Andrew Knoll

Life on a Young Planet

We can explain the similarities between humans and chimps by descent from a common ancestor that possessed the various features the two groups share. Their differences have arisen since they diverged. This makes the paleontological prediction that the oldest fossils of humanlike primates should resemble the last common ancestor of chimps and humans more closely than modern people do; the features that make us distinctly human should appear only in younger fossils of our lineage. The fossil record of human ancestry is notoriously sketchy, but skeletal remains unearthed in Africa and Asia confirm this prediction. (Note that there is no expectation that successively older members of our lineage should close in on chimp morphology. Humans didn't descend from chimpanzees; humans and chimps both diverged from a common ancestor that was neither Homo nor Pan.)

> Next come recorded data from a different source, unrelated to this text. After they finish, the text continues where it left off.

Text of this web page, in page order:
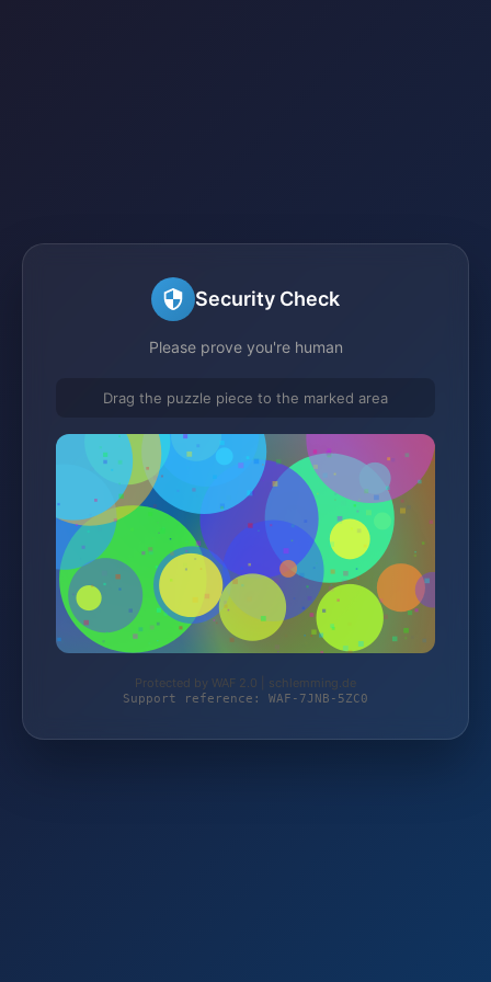
Security Check
Please prove you're human
Drag the puzzle piece to the marked area
Protected by WAF 2.0 | schlemming.de
Support reference: WAF-7JNB-5ZC0
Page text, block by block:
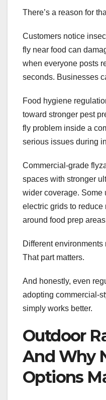
There’s a reason for
Customers notice
fly near food can
when everyone posts
seconds. Businesses
Food hygiene
toward stronger pest
fly problem inside a
serious issues during
Commercial-grade
spaces with stronger
wider coverage. Some
electric grids to
around food prep
Different environments
That part matters.
And honestly, even
adopting commercial-
simply works better.
Outdoor
And Why
Options
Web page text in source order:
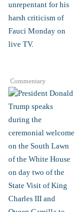
Commentary
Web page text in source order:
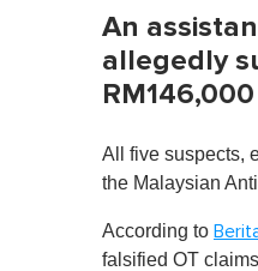
An
allegedly
RM146,000
All five suspects,
the Malaysian
According to
falsified OT
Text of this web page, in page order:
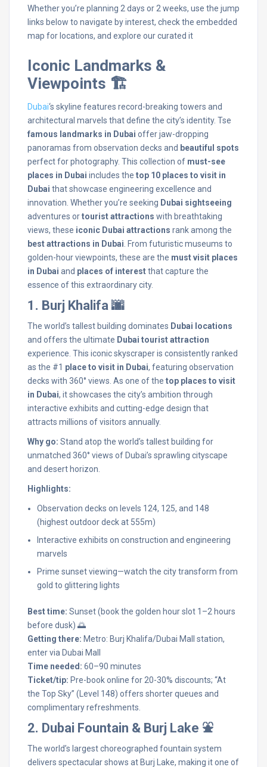
Whether you’re planning 2 days or 2 weeks, use the jump
links below to navigate by interest, check the embedded
map for locations, and explore our curated it
Iconic Landmarks &
Viewpoints 🏗️
Dubai‘s skyline features record-breaking towers and
architectural marvels that define the city’s identity. Tse
famous landmarks in Dubai offer jaw-dropping
panoramas from observation decks and beautiful spots
perfect for photography. This collection of must-see
places in Dubai includes the top 10 places to visit in
Dubai that showcase engineering excellence and
innovation. Whether you’re seeking Dubai sightseeing
adventures ortourist attractions with breathtaking
views, these iconic Dubai attractions rank among the
best attractions in Dubai . From futuristic museums to
golden-hour viewpoints, these are the must visit places
in Dubai and places of interestthat capture the
essence of this extraordinary city.
1. Burj Khalifa 🌆
The world’s tallest building dominates Dubai locations
and offers the ultimate Dubai tourist attraction
experience. This iconic skyscraper is consistently ranked
as the #1 place to visit in Dubai, featuring observation
decks with 360° views. As one of the top places to visit
in Dubai, it showcases the city’s ambition through
interactive exhibits and cutting-edge design that
attracts millions of visitors annually.
Why go: Stand atop the world’s tallest building for
unmatched 360° views of Dubai’s sprawling cityscape
and desert horizon.
Highlights:
Observation decks on levels 124, 125, and 148
(highest outdoor deck at 555m)
Interactive exhibits on construction and engineering
marvels
Prime sunset viewing—watch the city transform from
gold to glittering lights
Best time: Sunset (book the golden hour slot 1–2 hours
before dusk) 🌅
Getting there: Metro: Burj Khalifa/Dubai Mall station,
enter via Dubai Mall
Time needed: 60–90 minutes
Ticket/tip: Pre-book online for 20-30% discounts; “At
the Top Sky” (Level 148) offers shorter queues and
complimentary refreshments.
2. Dubai Fountain & Burj Lake ⛲
The world’s largest choreographed fountain system
delivers spectacular shows at Burj Lake, making it one of
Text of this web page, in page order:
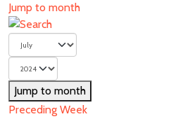
Jump to month
Jump to month
Preceding Week
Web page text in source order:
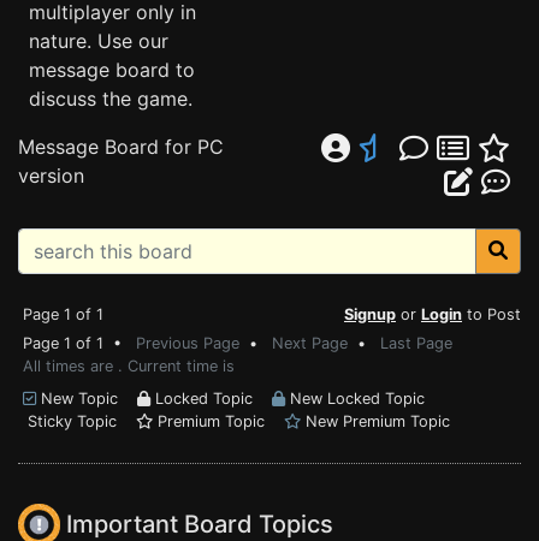
multiplayer only in
nature. Use our
message board to
discuss the game.
Message Board for PC
version
Page 1 of 1 Signup or Login to Post
Page 1 of 1 • Previous Page • Next Page • Last Page
All times are . Current time is
New Topic
Locked Topic
New Locked Topic
Sticky Topic
Premium Topic New Premium Topic
Important Board Topics

Not all shared features are equally helpful in determining 'propinquity of descent' (another delightful Darwinism). For example, birds, bats, and the extinct pterosaurs all sport wings, but their wings have different skeletal structures, and many other features show that these air-borne animals are not closely related. Wings evolved independently in each group as an adaptation for flight; in the parlance of systematic biology, these features are convergent. Only features that are shared because of common ancestry (homologies, in evolution-speak) can be used to assess evolutionary relationships. In practice, we don't always know whether similar features are convergent or homologous and so rely on sophisticated computer algorithms to sort out large sets of comparative biological data.

It is relatively easy to see how morphological characteristics might be used to articulate a hypothesis of evolutionary relatedness, or phylogeny, for all primates, all mammals, or even all vertebrate animals. We can also grant that an expert, at least, could do the same for mollusks or arthropods. But how can we place mollusks, arthropods, and vertebrates within a greater evolutionary tree of all animals? And, much harder, how can we reconstruct the whole of Darwin's great Tree of Life, a phylogeny that encompasses all living things?